Lots more gore in this game than I remember Torchlight having.

Moving onto the presentation, things are far more varied than the original Torchlight. As the story now has you travelling all over the realm rather than just putting about underneath one really unlucky town, you not only get new environments but multiple takes on the same type of environment. For example in the desert area you will see pure desert, badlands, ancient tombs, and city ruins where as the swamp area gives fungal caves, stone catacombs, dense forests, and an abandoned sawmill. This variety is only enhanced by the sheer visual quality of the game. The slightly cartoony aesthetic returns but it feels even sharper than it did in the last game and even the gloomiest areas features an array of colour that is a joy to behold. The world feels beautifully alive as well thanks some great attack effects and some fantastic ancillary animation. Watching tremors blaze out in all directions from the Engineer’s Emberquake ability as they rip through the battlefield and knock enemies on theirs asses is always a treat but it’s how the enemies get there that impressed me the most. There’s just a lot of little ways the enemies move, such as the werewolf enemies skulking around on rooftops on before jumping into the fray, that really sell them as something more than just mobs for you to turn into bloody chunks.

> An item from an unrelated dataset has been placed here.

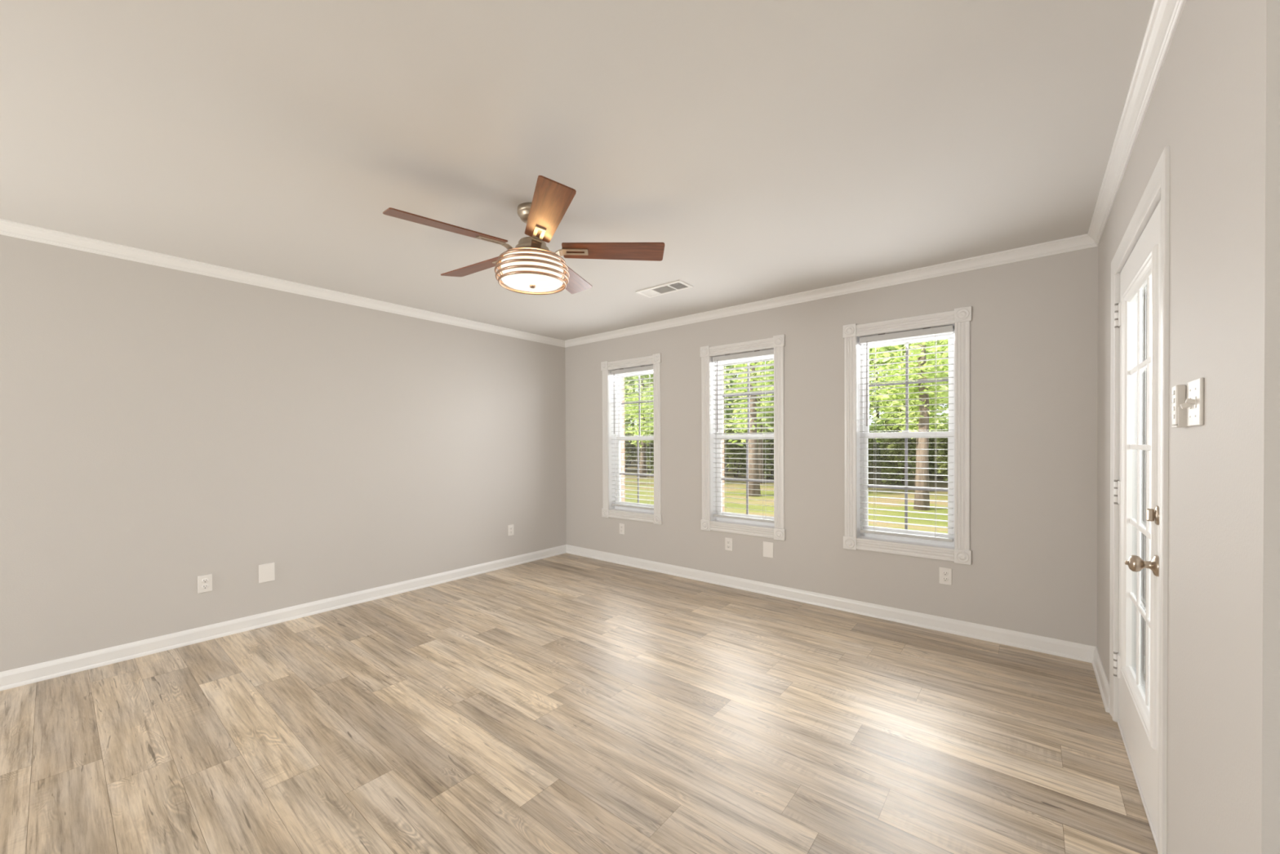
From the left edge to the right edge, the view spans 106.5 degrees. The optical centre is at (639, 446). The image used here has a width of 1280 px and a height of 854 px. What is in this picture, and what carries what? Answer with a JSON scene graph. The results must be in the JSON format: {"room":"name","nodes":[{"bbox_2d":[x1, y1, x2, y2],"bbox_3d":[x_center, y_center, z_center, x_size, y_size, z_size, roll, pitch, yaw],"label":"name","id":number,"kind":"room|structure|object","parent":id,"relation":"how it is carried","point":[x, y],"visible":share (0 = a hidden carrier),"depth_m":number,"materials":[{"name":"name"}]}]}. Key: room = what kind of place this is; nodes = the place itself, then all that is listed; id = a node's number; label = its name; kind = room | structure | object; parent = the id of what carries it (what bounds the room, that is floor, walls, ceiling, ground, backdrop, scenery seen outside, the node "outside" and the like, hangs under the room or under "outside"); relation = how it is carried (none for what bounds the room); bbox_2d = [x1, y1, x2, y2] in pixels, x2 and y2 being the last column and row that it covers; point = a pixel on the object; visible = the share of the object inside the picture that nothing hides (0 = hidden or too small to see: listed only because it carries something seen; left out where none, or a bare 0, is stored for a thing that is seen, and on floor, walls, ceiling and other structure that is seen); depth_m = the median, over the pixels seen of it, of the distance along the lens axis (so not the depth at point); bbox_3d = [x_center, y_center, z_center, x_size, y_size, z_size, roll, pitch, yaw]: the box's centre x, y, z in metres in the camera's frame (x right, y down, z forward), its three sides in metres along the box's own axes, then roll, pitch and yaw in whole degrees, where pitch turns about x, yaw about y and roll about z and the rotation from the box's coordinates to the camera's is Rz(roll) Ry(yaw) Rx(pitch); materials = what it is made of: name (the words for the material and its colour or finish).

Who’s this guy? What’s his story relevance? Don’t know and don’t care, I just want the sweet sweet loot that will flow from his corpse.

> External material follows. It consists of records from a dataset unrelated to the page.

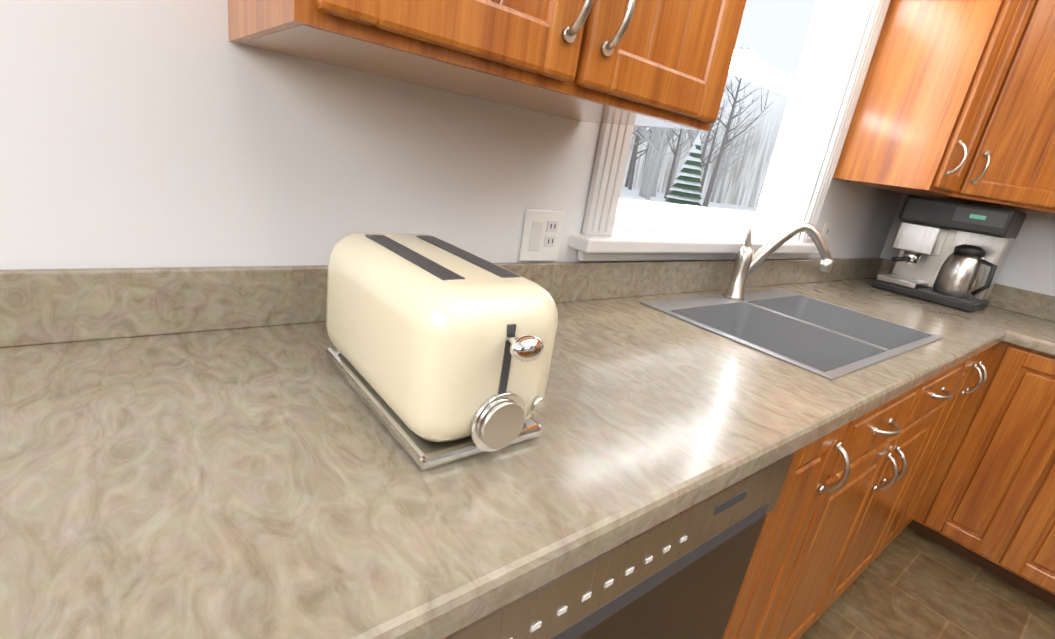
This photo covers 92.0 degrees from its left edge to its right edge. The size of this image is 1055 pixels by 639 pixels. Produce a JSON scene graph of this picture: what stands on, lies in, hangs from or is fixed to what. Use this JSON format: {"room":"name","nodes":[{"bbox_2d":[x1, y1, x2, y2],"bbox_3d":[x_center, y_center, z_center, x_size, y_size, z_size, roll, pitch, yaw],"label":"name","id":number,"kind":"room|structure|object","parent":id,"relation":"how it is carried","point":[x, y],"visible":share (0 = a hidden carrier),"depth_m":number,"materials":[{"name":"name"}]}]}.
{"room":"kitchen","nodes":[
{"label":"kitchen","id":0,"kind":"room"},
{"bbox_2d":[0,0,902,269],"bbox_3d":[-0.382,-0.370,0.885,5.980,2.540,0.200,-6,23,-38],"label":"wall","id":1,"kind":"structure","parent":0,"point":[155,133],"depth_m":0.76,"materials":[{"name":"white paint"}]},
{"bbox_2d":[228,0,647,115],"bbox_3d":[-0.082,-0.765,0.572,0.412,0.895,0.347,-6,23,-38],"label":"upper cabinet","id":2,"kind":"object","parent":1,"relation":"attached to","point":[536,55],"depth_m":0.62,"materials":[{"name":"brown wood"}]},
{"bbox_2d":[0,258,883,347],"bbox_3d":[0.302,-0.113,1.426,3.876,0.100,0.019,-6,23,-38],"label":"backsplash","id":3,"kind":"structure","parent":1,"relation":"attached to","point":[38,306],"depth_m":0.78,"materials":[{"name":"beige stone"}]},
{"bbox_2d":[519,209,564,260],"bbox_3d":[0.036,-0.192,1.172,0.115,0.118,0.008,-6,23,-38],"label":"electrical outlet plate","id":4,"kind":"object","parent":1,"relation":"attached to","point":[542,234],"visible":1,"depth_m":1.17,"materials":[{"name":"white plastic"}]},
{"bbox_2d":[543,0,746,130],"bbox_3d":[0.136,-0.788,0.746,0.404,0.895,0.347,-6,23,-38],"label":"upper cabinet","id":5,"kind":"object","parent":1,"relation":"attached to","point":[685,50],"depth_m":0.79,"materials":[{"name":"brown wood"}]},
{"bbox_2d":[568,0,890,260],"bbox_3d":[0.682,-0.772,1.516,1.350,1.187,0.218,-6,23,-38],"label":"window","id":6,"kind":"structure","parent":1,"relation":"in","point":[823,89],"depth_m":1.77,"materials":[{"name":"white plastic"}]},
{"bbox_2d":[821,222,832,242],"bbox_3d":[1.234,-0.344,2.113,0.070,0.115,0.008,-6,23,-38],"label":"electrical outlet plate","id":7,"kind":"object","parent":1,"relation":"attached to","point":[826,230],"visible":0.62,"depth_m":2.10,"materials":[{"name":"white plastic"}]},
{"bbox_2d":[833,0,1051,202],"bbox_3d":[1.481,-0.917,1.792,0.338,0.895,0.390,-6,23,-38],"label":"upper cabinet","id":8,"kind":"object","parent":1,"relation":"attached to","point":[942,77],"depth_m":1.74,"materials":[{"name":"brown wood"}]},
{"bbox_2d":[896,0,1054,214],"bbox_3d":[1.880,-0.952,1.911,0.678,1.005,0.680,-6,23,-38],"label":"upper cabinet","id":9,"kind":"object","parent":1,"relation":"attached to","point":[1019,173],"depth_m":1.82,"materials":[{"name":"brown wood"}]},
{"bbox_2d":[799,525,1054,638],"bbox_3d":[1.412,1.963,-1.065,5.980,0.100,6.850,-6,23,-38],"label":"floor","id":10,"kind":"structure","parent":0,"point":[908,583],"depth_m":1.76,"materials":[{"name":"tile"}]},
{"bbox_2d":[380,608,459,638],"bbox_3d":[-0.550,0.582,0.605,0.552,0.874,0.631,-6,23,-38],"label":"base cabinet","id":11,"kind":"object","parent":10,"relation":"on","point":[442,624],"depth_m":0.39,"materials":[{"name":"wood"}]},
{"bbox_2d":[443,452,793,638],"bbox_3d":[-0.061,0.547,0.956,0.638,0.870,0.581,-6,23,-38],"label":"dishwasher","id":12,"kind":"object","parent":10,"relation":"on","point":[680,575],"visible":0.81,"depth_m":0.66,"materials":[{"name":"grey metal"}]},
{"bbox_2d":[496,396,879,638],"bbox_3d":[0.300,0.494,1.284,0.331,0.874,0.627,-6,23,-38],"label":"base cabinet","id":13,"kind":"object","parent":10,"relation":"on","point":[828,451],"depth_m":0.96,"materials":[{"name":"brown wood"}]},
{"bbox_2d":[0,296,863,638],"bbox_3d":[-0.292,0.132,0.620,1.910,0.040,0.622,-6,23,-38],"label":"countertop","id":14,"kind":"structure","parent":13,"relation":"on","point":[225,483],"depth_m":0.52,"materials":[{"name":"beige stone"}]},
{"bbox_2d":[326,232,557,469],"bbox_3d":[-0.117,0.017,0.663,0.185,0.200,0.383,-6,23,-38],"label":"toaster","id":15,"kind":"object","parent":14,"relation":"on","point":[439,353],"visible":1,"depth_m":0.56,"materials":[{"name":"beige metal"}]},
{"bbox_2d":[639,288,943,442],"bbox_3d":[0.761,0.091,1.482,0.822,0.191,0.502,-6,23,-38],"label":"sink","id":16,"kind":"object","parent":14,"relation":"in","point":[835,344],"depth_m":1.48,"materials":[{"name":"silver metal"}]},
{"bbox_2d":[722,218,834,300],"bbox_3d":[0.772,-0.172,1.553,0.211,0.263,0.218,-6,23,-38],"label":"faucet","id":17,"kind":"object","parent":16,"relation":"on","point":[746,261],"depth_m":1.54,"materials":[{"name":"silver metal"}]},
{"bbox_2d":[660,296,895,399],"bbox_3d":[0.623,0.117,1.338,0.376,0.190,0.397,-6,23,-38],"label":"sink","id":18,"kind":"object","parent":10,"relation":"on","point":[863,362],"depth_m":1.43,"materials":[{"name":"grey metal"}]},
{"bbox_2d":[748,296,939,411],"bbox_3d":[0.935,0.085,1.586,0.375,0.190,0.397,-6,23,-38],"label":"sink","id":19,"kind":"object","parent":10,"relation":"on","point":[914,344],"depth_m":1.60,"materials":[{"name":"grey metal"}]},
{"bbox_2d":[772,392,955,638],"bbox_3d":[0.715,0.526,1.646,0.891,0.715,0.631,-6,23,-38],"label":"base cabinet","id":20,"kind":"object","parent":10,"relation":"on","point":[863,512],"depth_m":1.35,"materials":[{"name":"brown wood"}]},
{"bbox_2d":[756,292,995,544],"bbox_3d":[1.161,0.406,1.970,0.348,0.874,0.627,-6,23,-38],"label":"base cabinet","id":21,"kind":"object","parent":10,"relation":"on","point":[949,376],"depth_m":1.67,"materials":[{"name":"brown wood"}]},
{"bbox_2d":[911,340,999,528],"bbox_3d":[1.307,0.391,2.086,0.270,0.874,0.627,-6,23,-38],"label":"base cabinet","id":22,"kind":"object","parent":10,"relation":"on","point":[997,341],"depth_m":1.96,"materials":[{"name":"brown wood"}]},
{"bbox_2d":[912,336,1054,587],"bbox_3d":[1.927,0.512,2.019,0.707,0.874,0.345,-6,23,-38],"label":"base cabinet","id":23,"kind":"object","parent":10,"relation":"on","point":[991,500],"depth_m":1.84,"materials":[{"name":"brown wood"}]},
{"bbox_2d":[828,276,1023,351],"bbox_3d":[1.535,-0.056,2.075,1.157,0.040,0.622,-6,23,-38],"label":"countertop","id":24,"kind":"structure","parent":23,"relation":"on","point":[961,331],"depth_m":1.89,"materials":[{"name":"beige stone"}]},
{"bbox_2d":[871,195,1025,311],"bbox_3d":[1.784,-0.287,2.168,0.322,0.410,0.383,-6,23,-38],"label":"coffee maker","id":25,"kind":"object","parent":24,"relation":"on","point":[952,254],"visible":1,"depth_m":2.11,"materials":[{"name":"black plastic"}]},
{"bbox_2d":[1000,316,1054,351],"bbox_3d":[2.144,0.143,1.766,0.622,0.040,0.697,-6,23,-38],"label":"countertop","id":26,"kind":"structure","parent":23,"relation":"on","point":[1033,330],"depth_m":1.84,"materials":[{"name":"beige stone"}]},
{"bbox_2d":[1020,528,1054,606],"bbox_3d":[2.134,0.606,1.832,0.630,0.874,0.495,-6,23,-38],"label":"base cabinet","id":27,"kind":"object","parent":10,"relation":"on","point":[1039,582],"depth_m":1.79,"materials":[{"name":"brown wood"}]},
{"bbox_2d":[880,194,1054,295],"bbox_3d":[3.919,0.535,0.216,0.150,2.540,6.600,-6,23,-38],"label":"wall","id":28,"kind":"structure","parent":0,"point":[1029,263],"depth_m":2.19,"materials":[{"name":"white paint"}]},
{"bbox_2d":[876,260,1054,319],"bbox_3d":[2.559,0.146,1.732,0.019,0.100,2.458,-6,23,-38],"label":"backsplash","id":29,"kind":"structure","parent":28,"relation":"attached to","point":[1000,296],"depth_m":2.21,"materials":[{"name":"beige stone"}]},
{"label":"outside","id":30,"kind":"structure","parent":0,"visible":0},
{"bbox_2d":[613,186,756,235],"bbox_3d":[9.016,-23.443,81.440,200.000,0.200,119.790,-6,23,-38],"label":"ground","id":31,"kind":"structure","parent":30,"point":[626,192],"depth_m":38.18,"materials":[{"name":"white snow"}]},
{"bbox_2d":[622,0,816,207],"bbox_3d":[15.508,-33.344,41.302,55.530,45.750,70.830,-6,23,-38],"label":"trees","id":32,"kind":"object","parent":31,"relation":"on","point":[660,176],"depth_m":43.09,"materials":[{"name":"grey plant"}]}
]}

Lastly we have the story which is the weakest part of this package but still stronger than it was in the first game. The basic premise is that the Alchemist from the first game has been corrupted by the Heart of the Ordrak (the end boss from the first game) while studying said gory artifact and is now on a rampage to do something bad with it. Now a new breed of heroes must band together with the heroes of old to stop this familiar menace and the trouble he brings. It’s a pretty bog standard story and to be absolutely honest it never really pays off, it just kind of goes through the motions without any real good twists or emotional content. The ending especially feels terribly anti-climatic but to be fair it’s still better than the first game’s barely there storyline and in the end who cares as the gameplay is what we were all here for anyways. One nice thing to say about the story is that the cut scenes they’ve put in (done by Klei Entertainment, the folks behind Mark of the Ninja) are incredibly well done and mesh well with the art style of the gameplay, they’re a nice reward upon finishing chapters.

Put simply this is just Torchlight refined; it’s a bigger world, it’s full of better loot, you can play with more people, and even the end game content is expanded with a neat random map system, new game + mode, and extensive mod tools. For $20 it’s a pretty impressive package and if you’re a fan of the dungeon crawling sub genre, it’s one you shouldn’t miss. Honestly whether you prefer this or Diablo 3 will all come down to a matter of personal taste, both have their pros and their cons but both deserve top marks for the horrible addictions they inspire, as such I’m happy to give Torchlight 2 a 5 out of 5 stars.